"With Storm, I distilled the realtime computation problem domain into a small set of abstractions: streams, spouts, bolts, and topologies. I devised a new algorithm for guaranteeing data processing that eliminated the need for intermediate message brokers, the part of our system that caused the most complexity and suffering."
As someone who has gone through the storm source in very fine detail, let me tell you how he did this. He hashed each tuple that needed to be processed then XOR'd it into a variable that started at a value of zero.
When the piece that needed to be processed was complete it would get XOR'd back into the variable. Once the variable hit 0 he knew everything was done! Pretty neat if you ask me.
Not quite. Every edge in the dependency tree is assigned a random 64-bit id, and when a tuple is acked it sends the xor of all the incoming and outgoing edges to the acker.
Random 64 bit ids are used in the process. So the probability of accidentally completing a tuple is very, very small (1 / 2^64 for every ack).
Counters don't work because of the asynchronous nature of Storm. For example, consider a topology that looks like this:
A -> B -> C
\-> D
Let's say A emits 2 tuples (+2 differential), B processed those and emits 2 to C and 3 to D (+3 differential), C processes 2 tuples (-2 differential), and D processes 3 tuples (-3 differential).
Everything's asynchronous, so the acker could receive the acks in this order: A, C, B, D
The counter would then look like this: 2, 0, 3, 0
So it would think that the tuple was complete before it actually was, which means the counter algorithm doesn't work.
"So the probability of accidentally completing a tuple is very, very small (1 / 2^64 for every ack)."
Which means, due to the birthday paradox, that you should expect your first collision around 2^32 tuples. Process a few million tuples a day (that's only about 25 per second) and you should expect your first error within your first year.

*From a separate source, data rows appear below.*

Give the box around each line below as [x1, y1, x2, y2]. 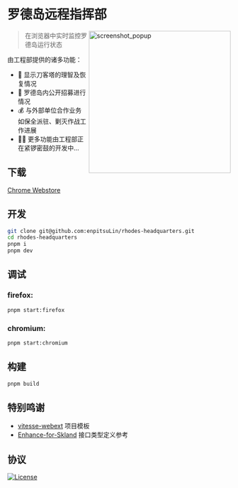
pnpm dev [7, 247, 33, 254]
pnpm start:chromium [7, 339, 69, 347]
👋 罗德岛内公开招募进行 [17, 88, 86, 97]
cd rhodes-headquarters [7, 234, 78, 242]
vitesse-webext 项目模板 [17, 422, 90, 430]
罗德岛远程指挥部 [7, 6, 108, 23]
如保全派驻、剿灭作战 [17, 116, 80, 125]
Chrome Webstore [7, 185, 61, 194]
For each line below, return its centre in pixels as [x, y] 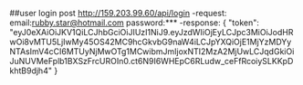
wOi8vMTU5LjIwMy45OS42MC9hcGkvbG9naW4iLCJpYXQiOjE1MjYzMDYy [151, 42]
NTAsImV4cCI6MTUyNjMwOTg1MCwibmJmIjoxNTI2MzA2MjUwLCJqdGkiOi [152, 52]
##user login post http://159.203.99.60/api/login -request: [118, 13]
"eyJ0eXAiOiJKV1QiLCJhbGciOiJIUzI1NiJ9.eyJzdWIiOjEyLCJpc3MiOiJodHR [151, 32]
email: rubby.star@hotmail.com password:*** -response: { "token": [135, 23]
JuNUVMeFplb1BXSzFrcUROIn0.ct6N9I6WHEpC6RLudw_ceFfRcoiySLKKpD [151, 61]
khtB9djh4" [31, 71]
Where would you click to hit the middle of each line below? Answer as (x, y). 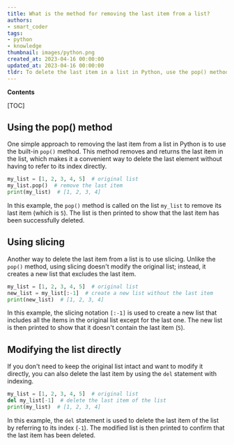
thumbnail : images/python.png (51, 53)
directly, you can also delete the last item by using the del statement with (112, 374)
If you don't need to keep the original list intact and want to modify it (105, 366)
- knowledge (24, 46)
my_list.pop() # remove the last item (65, 186)
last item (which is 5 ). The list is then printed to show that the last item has (113, 213)
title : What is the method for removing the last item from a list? (109, 14)
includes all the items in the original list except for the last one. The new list (115, 320)
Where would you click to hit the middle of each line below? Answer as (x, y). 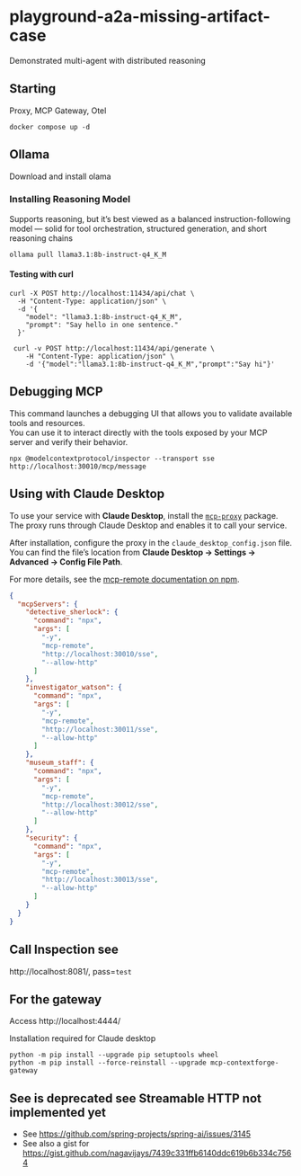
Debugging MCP (56, 392)
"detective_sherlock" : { (72, 612)
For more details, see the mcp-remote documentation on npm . (124, 579)
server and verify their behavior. (69, 441)
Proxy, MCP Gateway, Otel (58, 111)
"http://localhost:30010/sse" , (100, 654)
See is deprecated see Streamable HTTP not (136, 1098)
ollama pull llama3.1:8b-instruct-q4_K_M (88, 254)

The birthday paradox doesn't apply. All that matters it the value at the time the ack is applied, so it's always 1/2^64 (because the xor of any number of random numbers is still random).

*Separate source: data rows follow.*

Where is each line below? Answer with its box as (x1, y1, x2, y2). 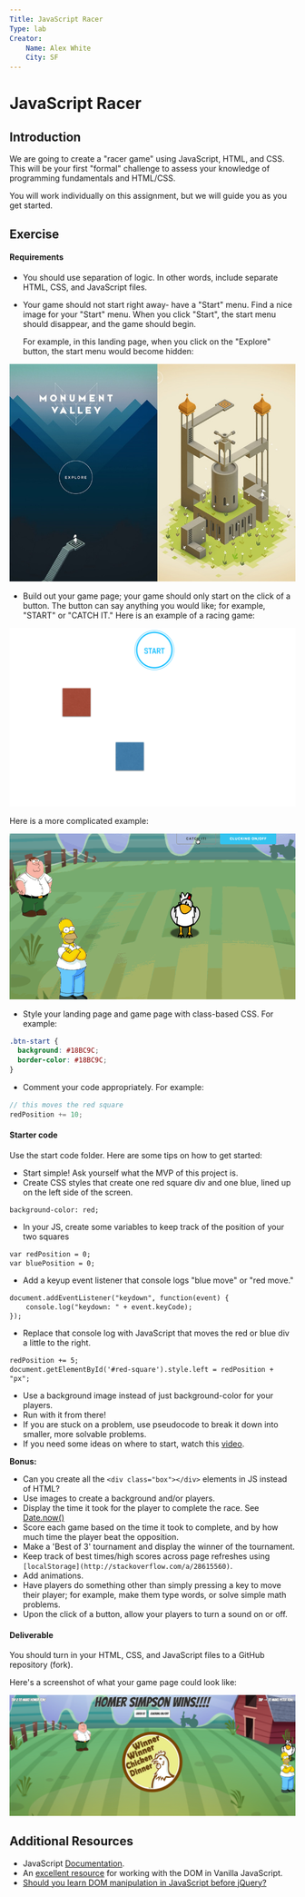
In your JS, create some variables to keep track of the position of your (22, 1221, 284, 1232)
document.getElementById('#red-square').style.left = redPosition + (9, 1365, 274, 1374)
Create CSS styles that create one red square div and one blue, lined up (22, 1177, 291, 1187)
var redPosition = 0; (9, 1249, 92, 1258)
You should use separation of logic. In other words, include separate (22, 272, 279, 283)
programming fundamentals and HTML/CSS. (9, 173, 176, 184)
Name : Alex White (25, 44, 92, 53)
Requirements (9, 252, 64, 263)

No, the birthday paradox very much applies. The chance of success for your first ack is (2^64-1)/2^64. The chance of success for your first and second ack is the chance of success for your first ack times the chance of success for your second ack, ((2^64-1)/2^64)^2. And so on for your third ack, and your ack.

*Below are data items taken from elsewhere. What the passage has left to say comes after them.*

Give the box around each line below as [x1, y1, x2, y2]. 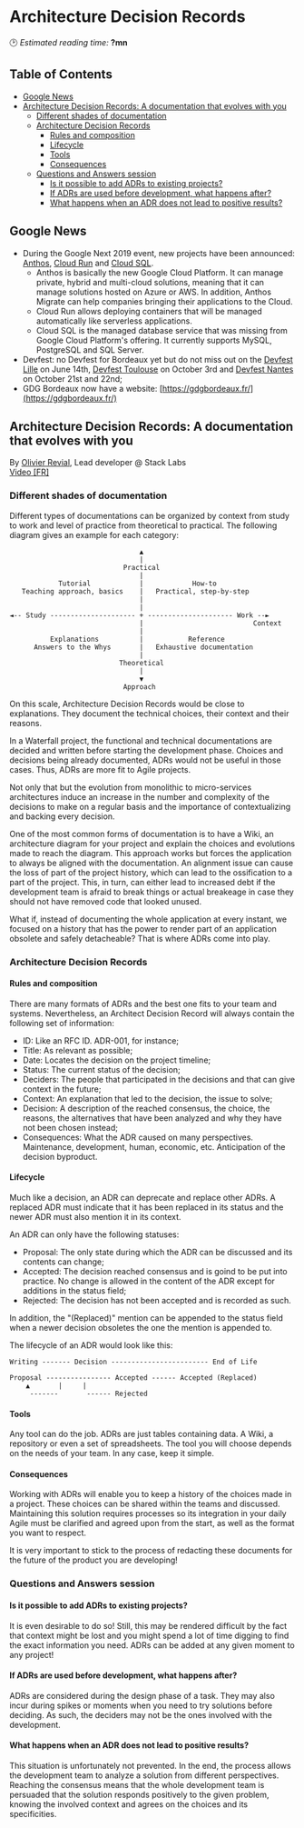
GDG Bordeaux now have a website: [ [22, 383, 163, 394]
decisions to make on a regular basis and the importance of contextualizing [9, 801, 291, 812]
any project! [9, 1649, 54, 1660]
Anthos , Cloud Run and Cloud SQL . [22, 257, 154, 268]
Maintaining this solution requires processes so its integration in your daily [9, 1508, 288, 1519]
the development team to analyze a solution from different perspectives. [9, 1770, 279, 1781]
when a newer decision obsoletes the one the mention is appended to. [9, 1323, 272, 1333]
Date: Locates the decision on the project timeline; [22, 1054, 211, 1065]

By the time you reach your 2^32 ack, your chance of having all successes is ((2^64-1)/(2^64))^2^32, which is < 0.5.
EDIT: My test program seems to indicate that I'm wrong, but I can't see the flaw either in it or in my reasoning. Can you explain why the birthday paradox doesn't apply here?
EDIT': In the birthday paradox, it would be ((2^64-1)/2^64)) * ((2^64-2)/2^64) * ((2^64-3)/2^64), etc.
The birthday paradox concerns the chance of 2 random elements in an entire set being the same. There's no set here, so there's no birthday paradox. http://en.wikipedia.org/wiki/Birthday_problem
So the chance of success after 2^32 acks is >0.999999999, not <0.5.
It takes about 2^60 acks before there's a significant chance of a mistake. That's a lot of acks, so it will take an insanely long time for a mistake to be made.
The birthday paradox kicks in when you have a set of objects, and a collision between any pair is interesting. Here, only a collision with 0 is interesting.
Suppose that the sequence of values you have after each ack is A, B, C, D, E (five acks total). So long as A, B, C, and D are all nonzero, we're OK. With the birthday paradox, we'd be looking at A=B, A=C, A=D, A=E, B=C, B=D, etc. -- many more combinations.
As someone who has gone through the storm source in very fine detail, let me tell you how he did this. He hashed each tuple that needed to be processed then XOR'd it into a variable that started at a value of zero.
When the piece that needed to be processed was complete it would get XOR'd back into the variable. Once the variable hit 0 he knew everything was done! Pretty neat if you ask me.